So the Script Pack gate is not bureaucracy. It is the boundary that makes staged recovery, proof-aware streaming, and consistent interleaved generation feasible.
The planner resolves one artifact policy before scene budgeting and enrichment routing.
| Artifact Type | Planning Mode | Default Scene Count | Salience Pass | Forward-Pull Pass |
|---|---|---|---|---|
storyboard_grid |
sequential |
4 |
FULL |
FULL |
comparison_one_pager |
static |
1 |
FULL |
LITE |
slide_thumbnail |
static |
1 |
LITE |
FULL |
technical_infographic |
static |
1 |
FULL |
OFF |
process_diagram |
static |
1 |
FULL |
OFF |
Important semantic note:
- the legacy artifact key
comparison_one_pagernow behaves as a generic modular one-pager board, not a strict left-right comparison layout
Planner execution currently includes:
- artifact policy resolution
- scene budget derivation
- optional salience pass
- optional forward-pull pass
- outline generation
- deterministic repair
- one constrained replan if hard issues survive repair
- planner QA summary emission
Signal extraction is good at recovering what the source says. Salience is there to decide what matters most for explanation.
The salience pass highlights:
- central ideas rather than side details
- stakes and consequences rather than flat facts
- surprise or contrast that deserves scene emphasis
- causal leverage: what changes the rest of the story if removed
- transformation: what moves the audience from old frame to new frame
Without that pass, the planner tends to overvalue whatever is merely explicit or repeated. With it, ExplainFlow can budget scenes around the claims that carry the most explanatory weight.
Forward-pull is the retention layer.
It uses a simple narrative lens:
- Bait
- what creates initial curiosity
- Hook
- what makes the viewer stay for the next beat
- Threat
- what raises tension, risk, or unresolved stakes
- Reward
- what payoff or clarity the viewer gets for continuing
- Payload
- what durable insight should land by the end
This is not meant to turn ExplainFlow into clickbait.
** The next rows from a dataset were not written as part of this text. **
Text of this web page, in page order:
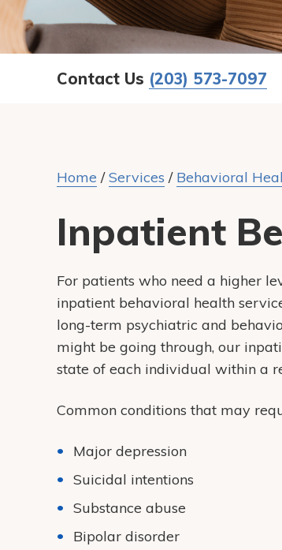
Contact Us (203) 573-7097
Home /Services / Behavioral
Inpatient
For patients who need a higher
inpatient behavioral health
long-term psychiatric and
might be going through, our
state of each individual within a
Common conditions that may
Major depression
Suicidal intentions
Substance abuse
Bipolar disorder
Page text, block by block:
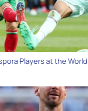
Players at the
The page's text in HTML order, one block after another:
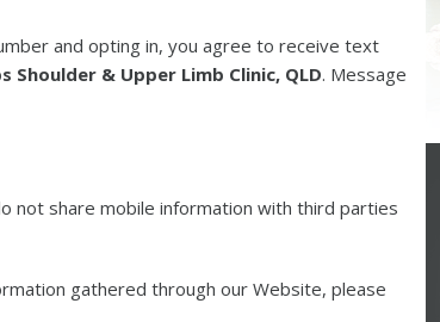
and opting in, you agree to receive text
Shoulder & Upper Limb Clinic, QLD. Message
not share mobile information with third parties
gathered through our Website, please
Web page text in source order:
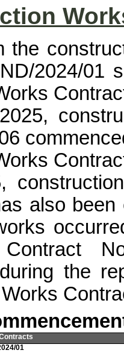
the
2024/01
also
the
01
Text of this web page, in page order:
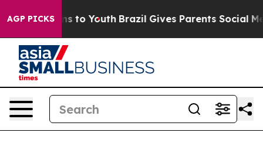
AGP PICKS
Harms to Youth Brazil Gives Parents Social Media
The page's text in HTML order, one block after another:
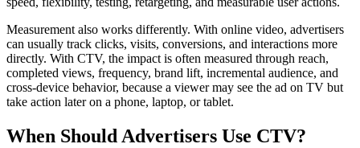
Measurement also works differently. With online video, advertisers
can usually track clicks, visits, conversions, and interactions more
directly. With CTV, the impact is often measured through reach,
completed views, frequency, brand lift, incremental audience, and
cross-device behavior, because a viewer may see the ad on TV but
take action later on a phone, laptop, or tablet.
When Should Advertisers Use CTV?
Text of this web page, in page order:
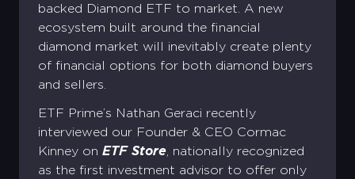
backed Diamond ETF to market. A new
ecosystem built around the financial
diamond market will inevitably create plenty
of financial options for both diamond buyers
and sellers.
ETF Prime’s Nathan Geraci recently
interviewed our Founder & CEO Cormac
Kinney on ETF Store, nationally recognized
as the first investment advisor to offer only
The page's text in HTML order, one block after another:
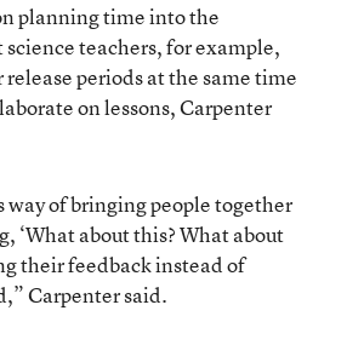
planning time into the
science teachers, for example,
periods at the same time
on lessons, Carpenter
way of bringing people together
‘What about this? What about
their feedback instead of
Carpenter said.
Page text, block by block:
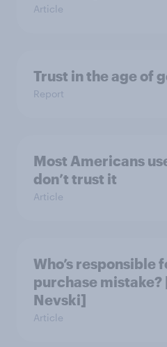
Article
Trust in the age of
Report
Most Americans
don’t trust it
Article
Who’s responsible
purchase
Nevski]
Article

It exists because strong explainers are not only correct; they pull the audience forward scene by scene.
In practice, this layer helps:
- choose a stronger opener
- avoid dead middle scenes
- place proof after curiosity instead of before it
- preserve a sense of payoff across the storyboard
The planner is allowed to be ambitious, but not sloppy.
Before scene generation begins, ExplainFlow checks the plan for:
- missing claim coverage
- weak scene progression
- bad artifact/layout fit
- missing acceptance checks
- proof or traceability gaps
If the issues are mechanical, ExplainFlow repairs them deterministically. If hard issues survive, it triggers one constrained replan rather than wasting a full generation run on a weak plan.
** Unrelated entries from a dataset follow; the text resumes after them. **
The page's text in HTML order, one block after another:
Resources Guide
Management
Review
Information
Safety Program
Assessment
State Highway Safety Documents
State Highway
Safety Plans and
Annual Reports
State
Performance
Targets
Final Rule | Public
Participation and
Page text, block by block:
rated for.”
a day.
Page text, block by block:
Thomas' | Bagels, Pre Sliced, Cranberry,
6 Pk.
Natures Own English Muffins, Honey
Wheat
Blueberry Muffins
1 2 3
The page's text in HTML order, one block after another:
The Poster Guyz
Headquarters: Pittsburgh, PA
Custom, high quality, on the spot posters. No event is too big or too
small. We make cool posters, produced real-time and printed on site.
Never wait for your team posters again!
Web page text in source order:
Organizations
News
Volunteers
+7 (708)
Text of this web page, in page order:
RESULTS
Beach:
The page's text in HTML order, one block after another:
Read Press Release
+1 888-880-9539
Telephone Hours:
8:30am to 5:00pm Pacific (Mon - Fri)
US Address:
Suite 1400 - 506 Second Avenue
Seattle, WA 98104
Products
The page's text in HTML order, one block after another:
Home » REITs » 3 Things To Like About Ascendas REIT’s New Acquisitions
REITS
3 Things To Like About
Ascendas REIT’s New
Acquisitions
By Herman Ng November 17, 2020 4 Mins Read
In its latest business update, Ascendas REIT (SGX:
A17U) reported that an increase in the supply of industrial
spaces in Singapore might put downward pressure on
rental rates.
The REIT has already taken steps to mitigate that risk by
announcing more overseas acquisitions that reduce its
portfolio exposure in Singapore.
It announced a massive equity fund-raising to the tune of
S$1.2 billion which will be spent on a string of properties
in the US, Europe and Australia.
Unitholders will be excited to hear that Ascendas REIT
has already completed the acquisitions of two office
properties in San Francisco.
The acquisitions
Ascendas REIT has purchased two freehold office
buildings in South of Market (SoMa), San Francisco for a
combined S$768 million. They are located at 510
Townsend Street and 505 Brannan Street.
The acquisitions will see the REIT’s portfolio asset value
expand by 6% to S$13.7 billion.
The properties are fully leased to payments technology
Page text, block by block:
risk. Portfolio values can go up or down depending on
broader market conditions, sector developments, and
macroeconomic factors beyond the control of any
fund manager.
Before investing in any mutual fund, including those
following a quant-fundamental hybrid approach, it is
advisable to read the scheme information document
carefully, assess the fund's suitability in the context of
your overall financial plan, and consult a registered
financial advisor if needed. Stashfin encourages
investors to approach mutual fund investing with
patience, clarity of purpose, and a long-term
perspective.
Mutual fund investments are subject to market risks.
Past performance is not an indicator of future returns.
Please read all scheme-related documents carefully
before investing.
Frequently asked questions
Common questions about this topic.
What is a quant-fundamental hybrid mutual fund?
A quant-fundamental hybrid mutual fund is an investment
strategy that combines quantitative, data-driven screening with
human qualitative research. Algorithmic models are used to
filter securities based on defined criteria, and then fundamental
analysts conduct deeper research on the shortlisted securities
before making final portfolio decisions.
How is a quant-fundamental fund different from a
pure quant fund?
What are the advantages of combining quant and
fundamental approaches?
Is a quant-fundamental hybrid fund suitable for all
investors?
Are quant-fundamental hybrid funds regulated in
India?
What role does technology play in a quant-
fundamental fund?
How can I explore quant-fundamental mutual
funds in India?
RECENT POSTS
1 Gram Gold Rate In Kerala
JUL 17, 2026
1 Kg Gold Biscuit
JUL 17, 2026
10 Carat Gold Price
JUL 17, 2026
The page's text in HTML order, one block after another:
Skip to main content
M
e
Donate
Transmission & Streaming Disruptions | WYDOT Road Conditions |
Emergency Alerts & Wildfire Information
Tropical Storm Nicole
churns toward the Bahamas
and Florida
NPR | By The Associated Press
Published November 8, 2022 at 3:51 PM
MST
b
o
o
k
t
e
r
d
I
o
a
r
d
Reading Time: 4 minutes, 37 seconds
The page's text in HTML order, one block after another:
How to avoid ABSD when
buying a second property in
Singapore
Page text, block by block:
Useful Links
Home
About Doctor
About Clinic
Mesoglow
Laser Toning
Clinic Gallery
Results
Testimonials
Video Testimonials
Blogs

This is cheaper and more reliable than trying to fix every problem later at the scene level.
Quick is intentionally separate from the staged Advanced path.
Its current flow is:
- build a four-block artifact
- deterministically derive a Proof Reel from those blocks
- optionally derive an MP4 from the Proof Reel
This matters because Quick is optimized for:
- lower latency
- deterministic overrides
- fast demoability
- reuse of the same proof model without a second heavy planning pass
The derived layers currently behave like this:
- Artifact
- HTML-first explanation blocks with claim refs, evidence refs, and optional source media
- Proof Reel
- one ordered segment per Quick block
- chooses a cited source clip when available, otherwise the generated block image
- MP4
- composes the Proof Reel into a hackathon-grade video with voiceover, Ken Burns motion, and optional local proof intercuts
Quick intentionally avoids the full checkpointed workflow unless a future product version justifies that extra complexity.
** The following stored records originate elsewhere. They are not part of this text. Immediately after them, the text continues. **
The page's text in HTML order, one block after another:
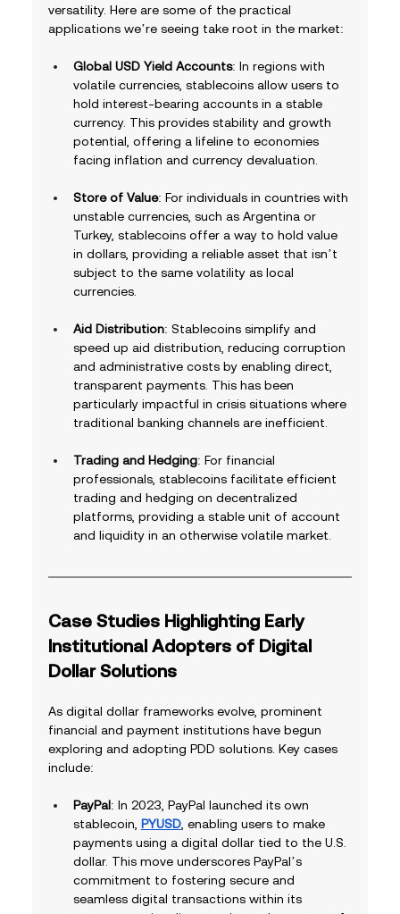
versatility. Here are some of the practical
applications we’re seeing take root in the market:
Global USD Yield Accounts: In regions with
volatile currencies, stablecoins allow users to
hold interest-bearing accounts in a stable
currency. This provides stability and growth
potential, offering a lifeline to economies
facing inflation and currency devaluation.
Store of Value: For individuals in countries with
unstable currencies, such as Argentina or
Turkey, stablecoins offer a way to hold value
in dollars, providing a reliable asset that isn’t
subject to the same volatility as local
currencies.
Aid Distribution: Stablecoins simplify and
speed up aid distribution, reducing corruption
and administrative costs by enabling direct,
transparent payments. This has been
particularly impactful in crisis situations where
traditional banking channels are inefficient.
Trading and Hedging: For financial
professionals, stablecoins facilitate efficient
trading and hedging on decentralized
platforms, providing a stable unit of account
and liquidity in an otherwise volatile market.
Case Studies Highlighting Early
Institutional Adopters of Digital
Dollar Solutions
As digital dollar frameworks evolve, prominent
financial and payment institutions have begun
exploring and adopting PDD solutions. Key cases
include:
PayPal: In 2023, PayPal launched its own
stablecoin, PYUSD, enabling users to make
payments using a digital dollar tied to the U.S.
dollar. This move underscores PayPal’s
commitment to fostering secure and
seamless digital transactions within its
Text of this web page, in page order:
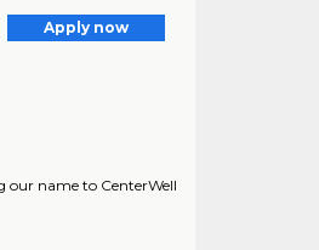
Apply now
our name to CenterWell
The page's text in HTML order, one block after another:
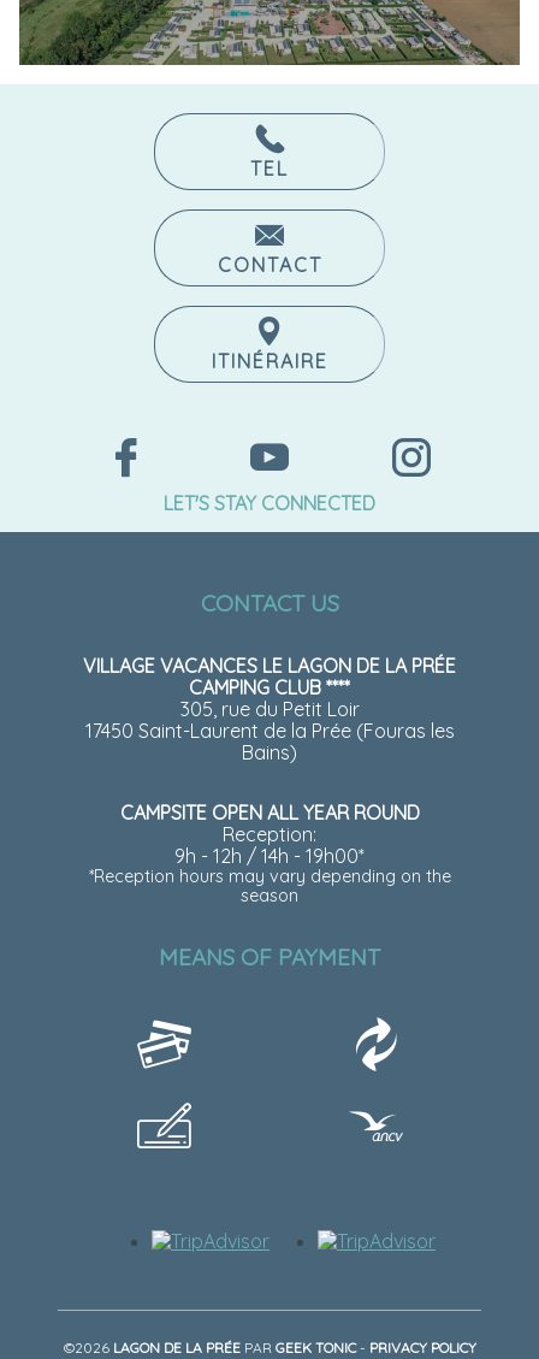
TEL
CONTACT
ITINÉRAIRE
LET'S STAY CONNECTED
CONTACT US
VILLAGE VACANCES LE LAGON DE LA PRÉE
CAMPING CLUB ****
305, rue du Petit Loir
17450 Saint-Laurent de la Prée (Fouras les
Bains)
CAMPSITE OPEN ALL YEAR ROUND
Reception:
9h - 12h / 14h - 19h00*
*Reception hours may vary depending on the
season
MEANS OF PAYMENT
©2026 LAGON DE LA PRÉEPAR GEEK TONIC- PRIVACY POLICY
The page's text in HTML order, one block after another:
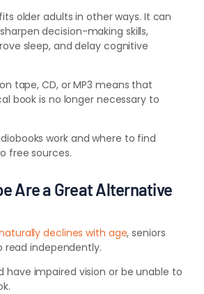
older adults in other ways. It can
decision-making skills,
sleep, and delay cognitive
tape, CD, or MP3 means that
book is no longer necessary to
work and where to find
free sources.
Are a Great Alternative
declines with age, seniors
independently.
have impaired vision or be unable to
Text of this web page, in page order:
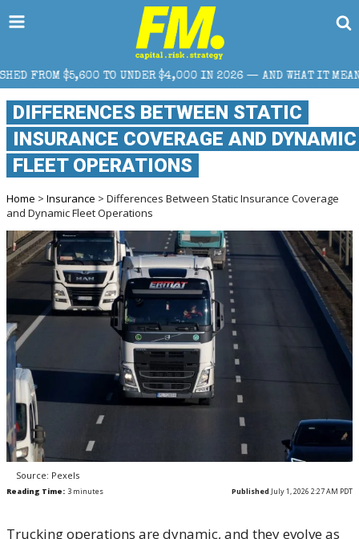
UNDER $4,000 IN 2026 — AND WHAT IT MEANS FOR RETAIL
DIFFERENCES BETWEEN STATIC
INSURANCE COVERAGE AND DYNAMIC
FLEET OPERATIONS
Home > Insurance > Differences Between Static Insurance Coverage
and Dynamic Fleet Operations
Source: Pexels
Reading Time: 3 minutes Published July 1, 2026 2:27 AM PDT
Trucking operations are dynamic, and they evolve as

ExplainFlow's staged workflow has six checkpoints, multiple locking stages, and conditional gates. The chat agent exists so users never have to track that state themselves.
It does two things:
Explains the workflow in context. It knows which checkpoint the workflow is at, what each stage means, and what is ready or blocked. Ask "What should I do next?" and it reads the checkpoint state and gives you the specific next action — not a generic tooltip.
Proposes safe, state-aware actions. It can propose extraction, profile lock, script-pack generation, or stream launch, and stage those actions behind explicit confirmation. If prerequisites are missing, it tells you exactly which checkpoints are blocked and why.
This means questions like:
- "What is the difference between signal and script pack?"
- "What should I do next?"
- "Why do I need to confirm signal?"
- "Can I continue from here without regenerating everything?"
get answered from live workflow state, not from a static help page.
Architecturally, the chat agent is a checkpoint-aware workflow agent backed by Gemini 3.1 Pro. It receives the full checkpoint state, chooses from a constrained action set, and returns structured responses with UI directives — which panel to open, which action to surface, whether confirmation is needed. It is wired directly to the AgentCoordinator and GeminiStoryAgent, not layered on top of them.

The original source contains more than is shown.